Rare diseases collectively affect millions of people in the United States and hundreds of millions of patients worldwide. However, each of the estimated 7,000 to 10,000 of these diseases has a relatively small patient population, so scientists struggle to attract sufficient funding for therapeutic research and development, even when the hoped-for therapeutics could be lifesaving. Fortunately, several women pioneers currently champion this cause.
Researcher Behnaz Akbari personally lives with several of these diseases. She possesses a deep commitment to advancing the rare disease community and has authored prior AWIS articles on this topic. In May, a student-led organization that she founded—the Purdue University student chapter of NORD—received a $1,155 award from Purdue’s Graduate Student Government. Akbari’s unique perspective as both a patient and a scientist fuels her dedication to designing impactful projects aimed at improving the lives of those affected by rare conditions.

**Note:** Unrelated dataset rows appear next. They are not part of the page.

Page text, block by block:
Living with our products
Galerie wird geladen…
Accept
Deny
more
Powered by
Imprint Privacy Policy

Karin Hehenberger, MD, PhD, is Chief Medical Officer of Patient Care America and President of Lyfebulb, an innovation accelerator she founded to focus on patient-centered approaches to chronic diseases, including rare ones. As a type 1 diabetic and organ transplant recipient, she has unique insights into the isolation and other challenges that rare disease patients face. She passionately aims to leverage emerging technologies such as AI, gene editing, and quantum computing to advance rare disease research.
Sharon Terry, a pioneering advocate in rare disease research, began her journey after her children received diagnoses for a rare genetic condition. As CEO of Genetic Alliance, she works to advance rare disease research through community-driven approaches.

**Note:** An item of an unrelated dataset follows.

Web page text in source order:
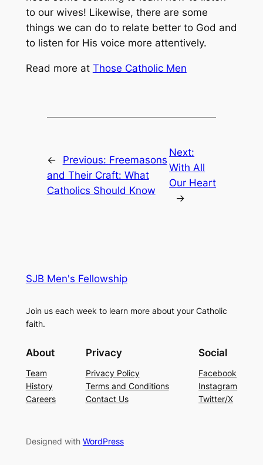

Carrie Wolinetz, whose daughter was born with Smith-Lemli-Opitz syndrome—a disease that prevents the body from making enough cholesterol to grow properly— works as a science policy professional. Wolinetz, a former AWIS board member, demonstrates a deeply personal commitment to biomedical advocacy, particularly in the field of rare disease research, as she advocates for families like her own.

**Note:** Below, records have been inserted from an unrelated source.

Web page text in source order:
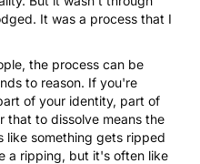
It was a process that I
the process can be
to reason. If you're
of your identity, part of
that to dissolve means the
like something gets ripped
a ripping, but it's often like
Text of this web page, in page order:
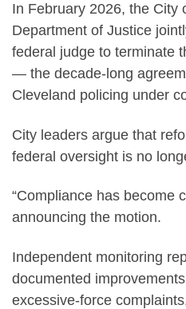
In February 2026, the City
Department of Justice
federal judge to terminate
— the decade-long
Cleveland policing under
City leaders argue that
federal oversight is no
“Compliance has become
announcing the motion.
Independent monitoring
documented
excessive-force
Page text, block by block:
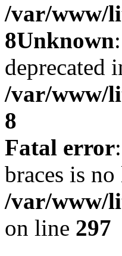
/var/www/
8Unknown
deprecated
/var/www/
8
Fatal error
braces is
/var/www/
on line 297
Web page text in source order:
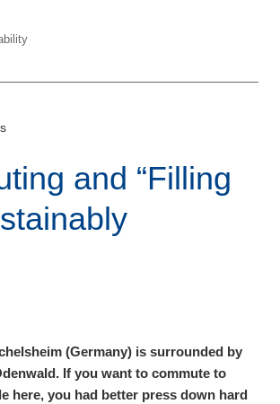
and “Filling
(Germany) is surrounded by
If you want to commute to
here, you had better press down hard
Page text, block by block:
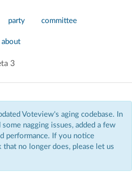
party committee
about
3
Voteview's aging codebase. In
nagging issues, added a few
performance. If you notice
no longer does, please let us
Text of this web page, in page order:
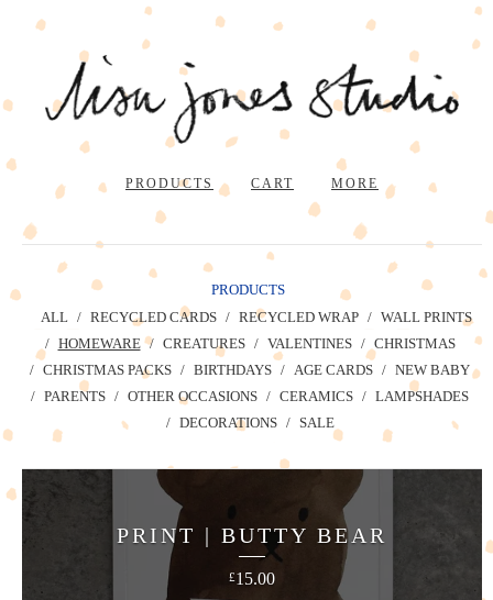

Nora Yang, CEO of Merlin Therapeutics, transitioned to a focus on rare disease research when she helped pioneer the Therapeutics for Rare and Neglected Diseases (TRND) Program at the National Institutes of Health (NIH) National Center for Advancing Translational Sciences (NCATS). The scientific precision of rare disease research (some with well-defined genetic causes) and the opportunity to significantly help patients with limited treatment options drew her to this field.
These dedicated professionals, with backgrounds in federal, private, and nonprofit sectors, recently painted a picture of the rare disease research landscape for us and highlighted a breadth of perspectives. Although their different backgrounds and roles lead to different areas of emphasis, they share common ground on the challenges and opportunities of this vital field.
Federal Funding
Funding sources for rare disease research fall into three main sectors: federal, commercial, and nonprofit. Until recently, most funding has come from the federal government, due to the limited commercial viability of rare disease therapeutics. The NIH has not only funded NCATS but also the Rare Diseases Clinical Research Network. The Food and Drug Administration (FDA) has also supported rare disease research. Funding also comes through rare disease research foundations, which get funds primarily from individual donations, grants from other foundations, and philanthropic contributions. Commercial enterprises sometimes provide limited funding to foundations for specific research activities, but they tend to focus on diseases with larger patient populations and may charge high prices for rare disease treatments (up to $1 million to $2 million per treatment).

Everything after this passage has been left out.